タイトル Existence and nonexistence of solutions for the heat equation with a superlinear source term
アブストラクト Classification theory on the existence and non-existence of local in time solutions for initial value problems of nonlinear heat equations are investigated. Without assuming a concrete growth rate on a nonlinear term, we reveal the threshold integrability of initial data which classify existence and nonexistence of solutions via a quasi-scaling and its invariant integral. Typical nonlinear terms, for instance polynomial type, exponential type and its sum, product and composition, can be treated as applications. This is a joint work with Yohei Fujishima (Shizuoka University).
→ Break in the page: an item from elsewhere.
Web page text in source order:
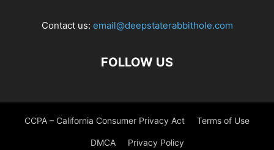
Contact us: email@deepstaterabbithole.com
FOLLOW US
CCPA – California Consumer Privacy Act Terms of Use
DMCA Privacy Policy

Luca Martinazzi 氏 (Universität Basel)
タイトル An application of Q-curvature to local and non-local critical embeddings
アブストラクト I will briefly discuss the critical embedding of Trudinger, Moser and Adams of the Sobolev space $H^m_0(\Omega)$ into Orlicz spaces ($\Omega\subset R^{2m}$ bounded) and show a concentration-compactness result for critical points of such embedding. Quite interestingly the proof of this result relies on the properties of conformal metrics on $R^{2m}$ having constant Q-curvature, which I will also discuss. Recently in a joint work with A. Maalaoui and A. Schikorra, and based on a work of A. Hyder we extended the previous results to the non-local case, which I will also discuss.
 第36回「南大阪応用数学セミナー」

タイトル Global well-posedness of the two-dimensional exterior Navier-Stokes equations for non-decaying data
アブストラクト It is well known that the two-dimensional Navier-Stokes equations have non-trivial stationary solutions, which are asymptotically constant and with a finite Dirichlet integral. On the other hand, few results are known about the non-stationary problem on such non-decaying solutions. In this talk, we report some global well-posedness result for bounded initial data with a finite Dirichlet integral, and existence of asymptotically constant solutions for arbitrary large Reynolds numbers.

タイトル On asymptotic behavior of solutions to nonlinear Schrodinger equation with critical homogeneous nonlinearity
アブストラクト In this talk, we consider final value problem of the nonlinear Schrodinger equation with a critical homogeneous nonlinearity. When the nonlinearity is at the critical order, the asymptotic behavior of the solution depends on the shape of the nonlinearity. We first introduce a sufficient condition on the nonlinearity for that the NLS equation admits a solution behaves like a free solution (short-range case) or a free solution with a phase correction (long-range case). We also give a partial result on the second asymptotic profile of the solution. This talk is based on a joint work with Hayato Miyazaki (NIT, Tsuyama College) and Kota Uriya (Okayama university of Science).

タイトル Malliavin calculus for stochastic functional differential equations
アブストラクト The density for the probability law of the solution to a stochastic (ordinary) differential equation has been studied via partial differential equations or potential theory. P. Malliavin constructed the theory on the differential calculus over the Wiener space about almost 40 years ago, in order to give the probabilistic approach to the hypoelliptic problem on the second-order differential operator associated with the equation, which is now called the Malliavin calculus after his great contribution. In this talk, I will introduce a stochastic functional differential equation, in which the coefficients of the equation depend on the past histories. Since the equation determines the non-Markovian process, we cannot use any fruitful methods such as in the study of the Markovian case. The main goal is to study the properties of the density from the viewpoint of the Malliavin calculus.